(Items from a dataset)
*** Begin section ***

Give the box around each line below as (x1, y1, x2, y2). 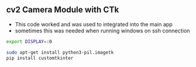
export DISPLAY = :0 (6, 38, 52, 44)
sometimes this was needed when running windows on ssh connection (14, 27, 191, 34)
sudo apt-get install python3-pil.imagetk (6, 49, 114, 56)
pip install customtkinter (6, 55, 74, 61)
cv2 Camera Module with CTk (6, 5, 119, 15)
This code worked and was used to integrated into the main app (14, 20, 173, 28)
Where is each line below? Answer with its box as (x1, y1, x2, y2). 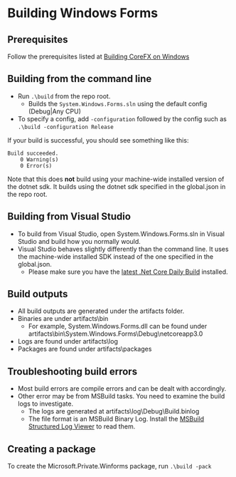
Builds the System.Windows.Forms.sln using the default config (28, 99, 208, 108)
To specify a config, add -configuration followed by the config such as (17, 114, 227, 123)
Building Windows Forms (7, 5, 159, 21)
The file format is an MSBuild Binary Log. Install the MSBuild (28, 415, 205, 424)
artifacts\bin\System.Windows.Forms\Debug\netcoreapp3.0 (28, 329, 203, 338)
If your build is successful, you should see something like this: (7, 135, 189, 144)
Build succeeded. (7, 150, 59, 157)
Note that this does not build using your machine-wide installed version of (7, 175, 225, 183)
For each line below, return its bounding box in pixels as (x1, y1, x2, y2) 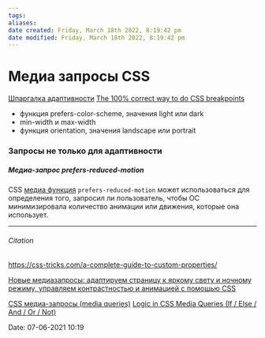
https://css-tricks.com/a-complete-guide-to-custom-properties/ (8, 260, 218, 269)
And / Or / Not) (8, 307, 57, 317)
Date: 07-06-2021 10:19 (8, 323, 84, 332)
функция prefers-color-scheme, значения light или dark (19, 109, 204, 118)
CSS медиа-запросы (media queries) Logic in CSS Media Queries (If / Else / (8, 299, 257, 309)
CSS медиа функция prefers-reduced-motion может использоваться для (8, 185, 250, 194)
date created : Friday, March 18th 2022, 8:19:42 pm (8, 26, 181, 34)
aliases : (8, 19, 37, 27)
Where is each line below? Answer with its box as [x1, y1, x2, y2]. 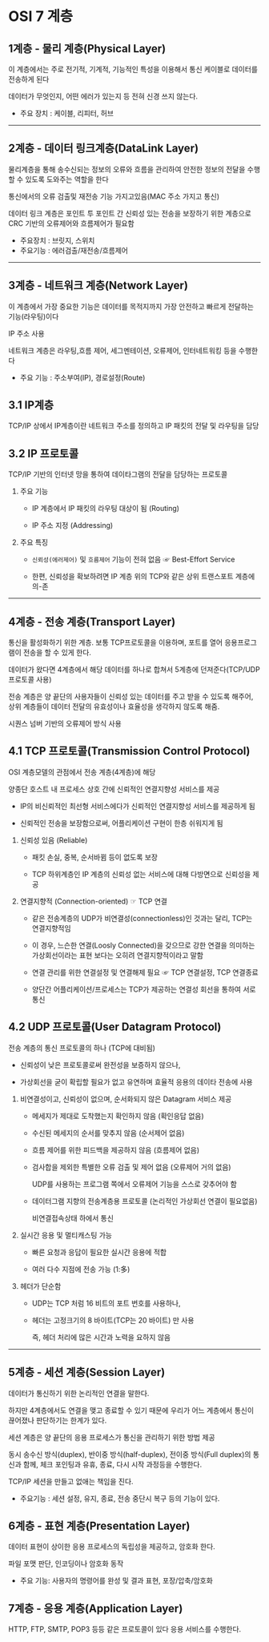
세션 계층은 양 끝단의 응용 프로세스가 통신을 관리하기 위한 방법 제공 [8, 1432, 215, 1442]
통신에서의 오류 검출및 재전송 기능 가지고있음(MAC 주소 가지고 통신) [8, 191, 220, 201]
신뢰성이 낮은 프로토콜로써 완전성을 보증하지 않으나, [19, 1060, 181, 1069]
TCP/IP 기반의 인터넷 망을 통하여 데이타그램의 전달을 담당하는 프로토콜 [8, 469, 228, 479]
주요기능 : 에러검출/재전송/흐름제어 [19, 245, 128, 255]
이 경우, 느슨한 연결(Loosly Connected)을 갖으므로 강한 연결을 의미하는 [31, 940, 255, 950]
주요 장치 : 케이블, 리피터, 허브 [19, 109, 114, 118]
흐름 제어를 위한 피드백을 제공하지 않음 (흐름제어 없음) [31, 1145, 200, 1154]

*** End section ***
*** Begin section ***

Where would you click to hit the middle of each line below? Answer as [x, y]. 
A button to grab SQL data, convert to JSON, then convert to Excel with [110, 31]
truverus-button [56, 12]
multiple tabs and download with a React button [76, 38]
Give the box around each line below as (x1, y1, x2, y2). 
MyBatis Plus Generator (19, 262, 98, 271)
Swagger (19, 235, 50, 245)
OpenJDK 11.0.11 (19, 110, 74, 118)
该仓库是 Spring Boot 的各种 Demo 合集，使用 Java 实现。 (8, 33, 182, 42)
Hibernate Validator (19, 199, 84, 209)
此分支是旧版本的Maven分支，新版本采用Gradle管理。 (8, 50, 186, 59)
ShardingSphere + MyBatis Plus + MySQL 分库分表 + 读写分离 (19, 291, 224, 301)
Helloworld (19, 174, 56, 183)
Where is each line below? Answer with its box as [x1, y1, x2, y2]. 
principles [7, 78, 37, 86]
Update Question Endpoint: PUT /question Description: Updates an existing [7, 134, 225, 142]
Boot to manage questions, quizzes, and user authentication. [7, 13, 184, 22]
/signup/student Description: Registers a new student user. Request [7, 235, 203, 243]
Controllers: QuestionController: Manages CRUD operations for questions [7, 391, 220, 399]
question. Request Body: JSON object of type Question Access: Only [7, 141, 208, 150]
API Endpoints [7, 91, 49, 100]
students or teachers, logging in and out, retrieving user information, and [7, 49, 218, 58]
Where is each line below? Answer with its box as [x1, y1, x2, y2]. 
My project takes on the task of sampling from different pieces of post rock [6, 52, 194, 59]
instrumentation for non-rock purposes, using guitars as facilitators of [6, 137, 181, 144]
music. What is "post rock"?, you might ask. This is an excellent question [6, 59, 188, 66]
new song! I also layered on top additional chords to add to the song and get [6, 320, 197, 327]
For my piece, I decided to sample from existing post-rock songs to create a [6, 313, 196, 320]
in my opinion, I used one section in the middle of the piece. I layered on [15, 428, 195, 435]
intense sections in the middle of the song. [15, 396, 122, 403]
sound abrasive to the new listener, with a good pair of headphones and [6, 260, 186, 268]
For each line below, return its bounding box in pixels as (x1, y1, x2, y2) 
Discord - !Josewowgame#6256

*** End section ***

What is expected: Output exactly the lines above that lie between the line with "Build succeeded. (7, 150, 59, 157)" and the line with "функция prefers-color-scheme, значения", those two lines included, and no pictures.

Finished task:
Build succeeded. (7, 150, 59, 157)
Note that this does not build using your machine-wide installed version of (7, 175, 225, 183)
For each line below, return its bounding box in pixels as (x1, y1, x2, y2) 
https://css-tricks.com/a-complete-guide-to-custom-properties/ (8, 260, 218, 269)
And / Or / Not) (8, 307, 57, 317)
Date: 07-06-2021 10:19 (8, 323, 84, 332)
функция prefers-color-scheme, значения light или dark (19, 109, 204, 118)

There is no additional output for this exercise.